After a few years of actually working for a living, however, I realized I enjoyed it much more than I had imagined I would. It felt ‘real’ in a way that pure academia did not. The teamwork involved in the companies I worked for, producing a service for which customers happily paid significant sums, seemed ‘real’ as well, in a way that was new and surprising to me.
Once I decided making money was one of my goals, the next decision about working for a living became whether to work for myself or to work for someone else.
Although I enjoyed working in the for-profit world, I got it into my head that I would rather own my own business rather than work for a salary for someone else.

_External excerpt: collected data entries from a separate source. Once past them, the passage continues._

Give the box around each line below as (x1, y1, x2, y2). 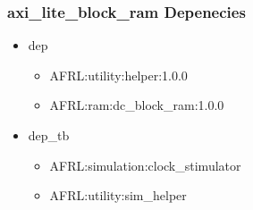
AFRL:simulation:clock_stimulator (49, 155, 241, 174)
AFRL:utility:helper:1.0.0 (49, 65, 188, 84)
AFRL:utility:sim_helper (49, 186, 187, 205)
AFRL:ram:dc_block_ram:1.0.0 (49, 96, 224, 114)
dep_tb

Please see next post on Entrepreneurship Part II – Ownership vs. Salary: lessons from finance
And Entrepreneurship Part III – Air, Taxes, Retirement
[1] Of course I know of bosses who pay above the minimum amount to keep you around. But these bosses are relatively rare and therefore remarkable. Also, they are violating a rule of market efficiency by paying you more than is necessary to retain you. If they persist in paying you more than necessary, another competitor can pay its employees less and undercut your employer. Which is what makes overpaying for you unsustainable, in the long run. You cannot expect it to last.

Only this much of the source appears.